The macro conditionally generates logging code in your program. If the constant LOGGING is switched on, the appropriate logging code will replace each LOG macro invocation. If LOGGING is off, each macro invocation will be replaced by literally nothing.

Experience shows that running no code at all is very efficient.

What are syntactic macros?

A lot of things are called “macros” in this world. In programming languages, there are two big categories:

• Textual macros. They substitute code on the level of the source code text. C’s macros, or Perl 5’s source filters, are examples.
• Syntactic macros. They substitute code on the level of the source code syntax tree. Lisp macros are an example.

Textual macros are very powerful, but they represent the kind of power that is just as likely to shoot half your leg off as it is to get you to your destination. Using them requires great care, of the same kind needed for a janitor gig at Jurassic Park.

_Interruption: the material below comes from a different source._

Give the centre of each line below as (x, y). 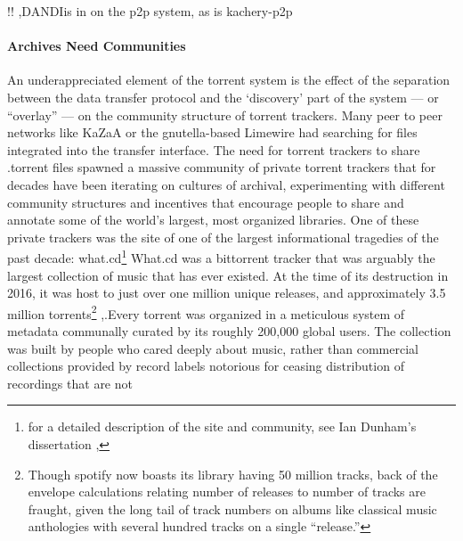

The problem is that textual macros don’t compose all that well. Bring in more than one of them to work on the same bit of source code, and… all bets are off. This puts severe limits on modularity. Textual macros, being what they are, leak internal details all over the place. This is the big lesson from Perl 5’s source filters, as far as I understand.

Syntactic macros compose wonderfully. The compiler is already a pipeline handing off syntax trees between various processing steps, and syntactic macros are simply more such steps. It’s as if you and the compiler were two children, with the compiler going “Hey, you want to play in my sandbox? Jump right in. Here’s a shovel. We’ve got work to do.” A macro is a shovel.

And syntactic macros allow us to be hygienic, meaning that code in the macro and code outside of the macro don’t step on each other’s toes. In practice, this is done by carefully keeping track of the macros context and the mainline’s context, and making sure wires don’t cross. This is necessary for safe and large-scale composition. Textual macros don’t give us this option at all.

Future

Both of the examples in this post work already in Rakudo. But it might also be useful to know where we’re heading with macros in the next year or so. The list is in the approximate order I expect to tackle things.

• Un-hygiene. While hygienic macros are the sane and preferable default, sometimes you want to step on the toes of the mainline code. There should be an opt-out, and escape hatch. This is next up.
• Introspection. In order to analyze and typecheck code, not just generate it, we need to be able to take syntax trees coming in as macro arguments, and look inside of them. There are no tools for that yet, and there’s no spec to guide us here. But I’m fairly sure people will want this. The trick is to come up with something that doesn’t tie us down to one compiler’s internal syntax-tree format. Both for the sake of compiler interoperability and future compatibility.
• Deferred declarations. The sandbox analogy isn’t so frivolous, really. If you declare a class inside a quasi block, that declaration is limited (“sandboxed”) to within that quasi block. Then, when the code is injected somewhere in the mainline because of a macro invocation, it should actually run. Fortunately, as it happens, the Rakudo internals are factored in such a way that this will be fairly straightforward to implement.
• Better syntax. The triple-block syntax is probably going away in favor of something better. The problem isn’t the syntax so much as the fact that it currently only works for terms. We want it to work for basically all syntactic categories. A solid proposal for this is yet to materialize, though.

With each of these steps, I expect us to find new and fruitful uses of macros. Knowing my fellow Perl 6 developers, we’ll probably find some uses that will shock and disgust us all, too.

In conclusion

Perl 6 is awesome because it puts you, the programmer, in the driver seat. Macros are simply more of that.

Implementing macros makes your brain melt. However, using them is relatively straightforward.